## To do:
Once you find the line with "Answer as (x, y)." in the listing below, set down exactly every line from it through the line with "to sneak the", but no pictures.
------------
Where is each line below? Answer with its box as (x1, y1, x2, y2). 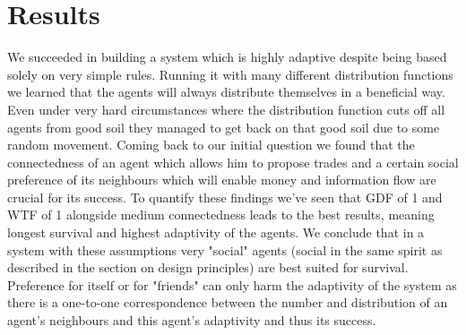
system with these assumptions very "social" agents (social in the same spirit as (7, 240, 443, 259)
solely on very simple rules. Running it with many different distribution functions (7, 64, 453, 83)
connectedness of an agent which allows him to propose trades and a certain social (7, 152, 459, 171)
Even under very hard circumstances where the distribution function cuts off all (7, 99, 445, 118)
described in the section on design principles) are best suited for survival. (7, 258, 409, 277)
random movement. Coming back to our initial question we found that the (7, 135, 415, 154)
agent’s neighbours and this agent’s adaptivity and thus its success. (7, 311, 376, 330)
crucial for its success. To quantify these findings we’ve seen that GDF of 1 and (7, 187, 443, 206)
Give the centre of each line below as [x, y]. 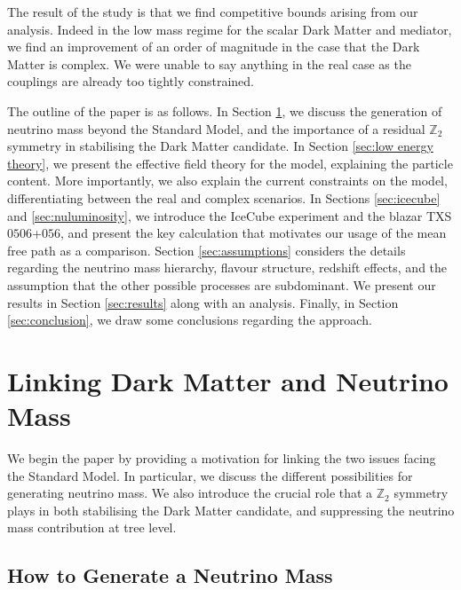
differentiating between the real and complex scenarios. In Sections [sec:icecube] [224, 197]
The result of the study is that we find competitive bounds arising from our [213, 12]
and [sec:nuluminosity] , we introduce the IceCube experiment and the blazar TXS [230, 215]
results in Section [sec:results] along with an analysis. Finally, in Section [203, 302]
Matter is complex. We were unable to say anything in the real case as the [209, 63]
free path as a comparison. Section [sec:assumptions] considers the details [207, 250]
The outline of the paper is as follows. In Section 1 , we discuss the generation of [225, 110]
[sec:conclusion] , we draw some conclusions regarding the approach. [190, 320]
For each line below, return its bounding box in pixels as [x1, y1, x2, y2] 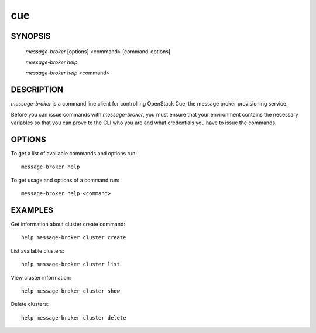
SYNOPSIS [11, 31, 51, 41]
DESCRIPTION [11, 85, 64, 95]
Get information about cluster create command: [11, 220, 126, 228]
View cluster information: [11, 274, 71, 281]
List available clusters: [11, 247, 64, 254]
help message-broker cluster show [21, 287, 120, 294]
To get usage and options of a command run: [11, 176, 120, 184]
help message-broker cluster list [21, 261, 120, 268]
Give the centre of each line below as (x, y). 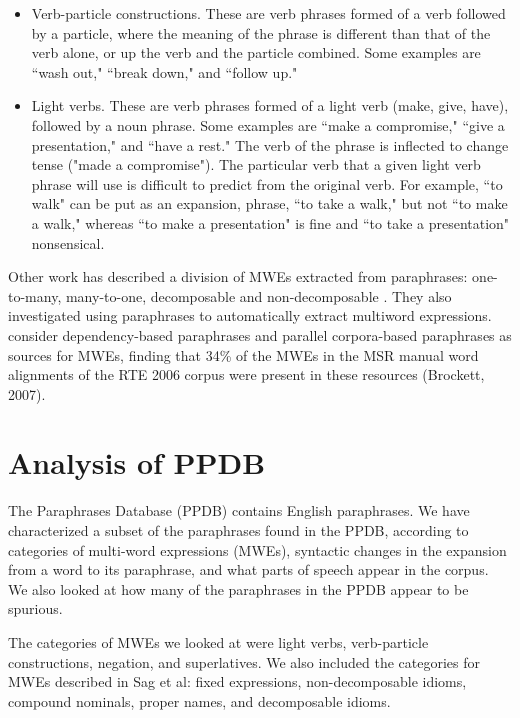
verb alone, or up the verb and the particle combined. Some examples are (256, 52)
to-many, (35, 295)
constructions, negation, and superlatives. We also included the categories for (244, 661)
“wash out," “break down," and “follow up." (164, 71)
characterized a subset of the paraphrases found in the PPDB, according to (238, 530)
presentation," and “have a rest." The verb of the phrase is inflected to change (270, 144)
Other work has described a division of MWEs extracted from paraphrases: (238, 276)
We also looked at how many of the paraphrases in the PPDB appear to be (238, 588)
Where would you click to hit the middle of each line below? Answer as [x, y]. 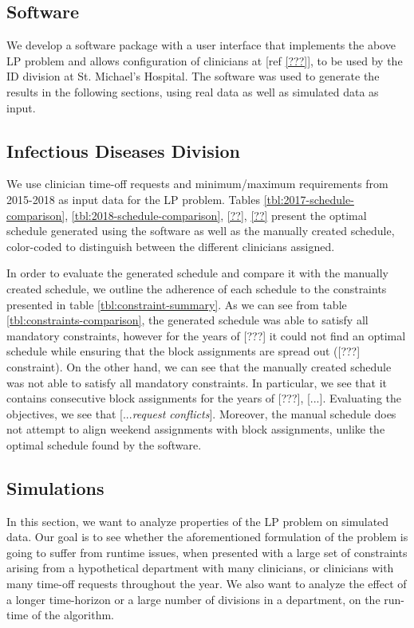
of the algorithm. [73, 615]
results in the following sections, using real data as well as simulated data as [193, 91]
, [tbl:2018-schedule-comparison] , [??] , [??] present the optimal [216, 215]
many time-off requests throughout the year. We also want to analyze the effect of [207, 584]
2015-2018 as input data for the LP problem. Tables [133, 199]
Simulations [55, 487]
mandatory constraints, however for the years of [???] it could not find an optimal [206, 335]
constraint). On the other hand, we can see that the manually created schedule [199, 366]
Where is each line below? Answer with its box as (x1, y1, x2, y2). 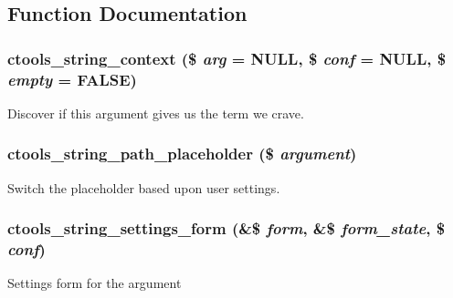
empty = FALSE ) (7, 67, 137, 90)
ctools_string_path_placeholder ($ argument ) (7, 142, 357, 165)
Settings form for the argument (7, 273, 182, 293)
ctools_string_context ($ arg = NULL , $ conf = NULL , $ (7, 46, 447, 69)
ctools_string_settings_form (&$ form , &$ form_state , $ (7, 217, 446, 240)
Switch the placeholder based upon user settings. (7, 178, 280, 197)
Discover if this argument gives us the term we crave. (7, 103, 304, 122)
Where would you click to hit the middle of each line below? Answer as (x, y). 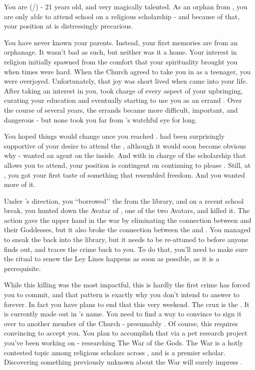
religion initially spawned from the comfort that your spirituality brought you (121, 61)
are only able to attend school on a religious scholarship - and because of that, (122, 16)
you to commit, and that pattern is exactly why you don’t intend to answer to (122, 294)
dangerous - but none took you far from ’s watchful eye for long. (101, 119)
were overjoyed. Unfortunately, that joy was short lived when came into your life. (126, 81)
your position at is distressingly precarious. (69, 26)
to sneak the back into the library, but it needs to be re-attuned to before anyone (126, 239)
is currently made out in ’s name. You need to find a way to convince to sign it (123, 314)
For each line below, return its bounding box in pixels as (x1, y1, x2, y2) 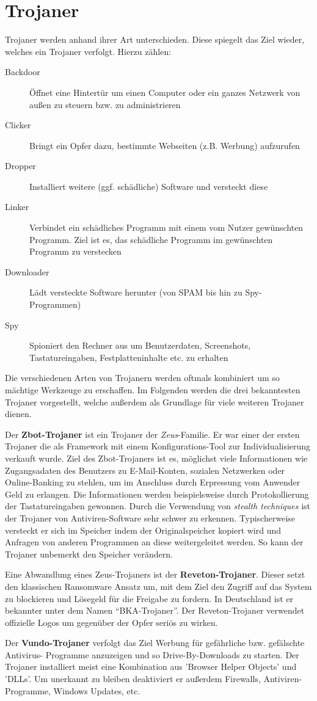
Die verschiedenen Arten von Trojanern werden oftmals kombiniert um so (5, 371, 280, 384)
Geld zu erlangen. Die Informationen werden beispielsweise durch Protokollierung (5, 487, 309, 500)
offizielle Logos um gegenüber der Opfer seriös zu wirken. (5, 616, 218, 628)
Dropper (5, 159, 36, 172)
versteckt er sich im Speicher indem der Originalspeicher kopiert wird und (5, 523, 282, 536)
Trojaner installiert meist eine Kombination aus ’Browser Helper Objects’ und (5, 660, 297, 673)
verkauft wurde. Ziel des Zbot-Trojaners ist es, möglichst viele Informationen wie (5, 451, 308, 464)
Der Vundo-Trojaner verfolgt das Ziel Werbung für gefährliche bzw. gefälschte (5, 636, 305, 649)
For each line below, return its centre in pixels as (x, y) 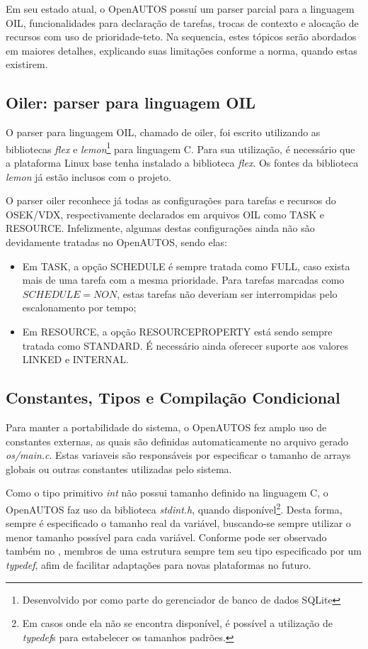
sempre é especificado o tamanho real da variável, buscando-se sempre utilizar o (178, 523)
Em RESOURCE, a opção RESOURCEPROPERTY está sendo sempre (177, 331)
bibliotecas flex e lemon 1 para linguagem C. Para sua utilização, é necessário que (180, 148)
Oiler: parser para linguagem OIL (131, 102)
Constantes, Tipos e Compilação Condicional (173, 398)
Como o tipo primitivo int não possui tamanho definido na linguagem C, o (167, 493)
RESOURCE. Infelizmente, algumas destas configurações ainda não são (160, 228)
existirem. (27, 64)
------------
## Written solution:
Where would you click to hit the middle of each line below? Answer as (x, y). 
religion initially spawned from the comfort that your spirituality brought you (121, 61)
are only able to attend school on a religious scholarship - and because of that, (122, 16)
you to commit, and that pattern is exactly why you don’t intend to answer to (122, 294)
dangerous - but none took you far from ’s watchful eye for long. (101, 119)
were overjoyed. Unfortunately, that joy was short lived when came into your life. (126, 81)
your position at is distressingly precarious. (69, 26)
to sneak the back into the library, but it needs to be re-attuned to before anyone (126, 239)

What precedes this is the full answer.